Robert Weide, who produced the documentary and conducted several interviews with Allen, said it took persistence over several years to persuade Allen to give insight to his work, but he finally convinced him in 2008 that “it was time.” The project was highlighted Sunday at a panel discussion during the PBS portion of the Television Critics Assn. gathering in Beverly Hills.
“He can’t stand it,” said Weide of Allen as he referred to the filmmaker’s aversion to being the center of attention or to receive honors. If the Kennedy Center were to include him in their annual salute to artists, he might spend most of his time backstage “throwing up,” Weide said.
But Allen deserves to be recognized as the “quintessential independent filmmaker,” Weide said. “The people who finance his films don’t read his scripts, they don’t even get an outline. His thing is, he delivers his films on time and on budget, and no one can mess with that. This is the scam he’s had going on all this time.”

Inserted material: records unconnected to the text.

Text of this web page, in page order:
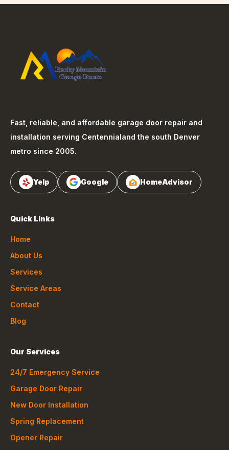
Fast, reliable, and affordable garage door repair and
installation serving Centennialand the south Denver
metro since 2005.
Yelp Google HomeAdvisor
Quick Links
Home
About Us
Services
Service Areas
Contact
Blog
Our Services
24/7 Emergency Service
Garage Door Repair
New Door Installation
Spring Replacement
Opener Repair
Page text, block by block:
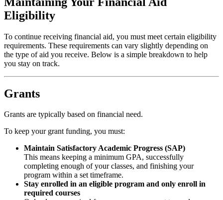
Eligibility
To continue receiving financial aid, you must meet certain eligibility
requirements. These requirements can vary slightly depending on
the type of aid you receive. Below is a simple breakdown to help
you stay on track.
Grants
Grants are typically based on financial need.
To keep your grant funding, you must:
Maintain Satisfactory Academic Progress (SAP)
This means keeping a minimum GPA, successfully
completing enough of your classes, and finishing your
program within a set timeframe.
Stay enrolled in an eligible program and only enroll in
required courses
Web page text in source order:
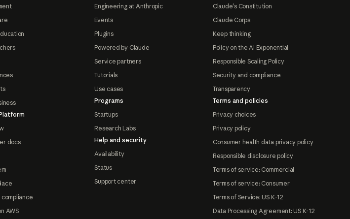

He’s also shown as an artist who is very specific and critical about his work. Using a grading system, “he says he’s made a couple of A’s, a few Bs, a few Cs and a lot of Ds and Fs,” Weide said. He counts “The Purple Rose of Cairo” as one of his favorite films, while downplaying more popular films such as “Annie Hall” and “Manhattan.”
Allen doesn’t give a lot of feedback or direction to his performers, said two actresses on the panel who have worked with him. Mira Sorvino, who won an Oscar for best supporting actress for her portrayal of a troubled prostitute in “Mighty Aphrodite,” said he encouraged her to use the script only as a blueprint, and to use her instincts to flesh out her character.
“It was like being treated as an artist, not a craftsman,” she said. “It was very freeing and very terrifying.”
But in addition to acclaim, Allen’s personal life and relationships with women has also prompted criticism. His romance and eventual marriage to Soon-Yi Previn, the adopted daughter of former lover Mia Farrow, prompted a scandal that damaged his career.
The personal controversies “may have been detrimental for a while,” said Mariel Hemingway, who was nominated for an Oscar for playing the underage high schooler in love with Allen’s character in “Manhattan.” In that film, the couple were depicted as being very sexual.
“But he’s such a creative genius,” Hemingway said. “He’s an artist. That doesn’t mean he’s not an odd person, or makes choices we may not agree with.”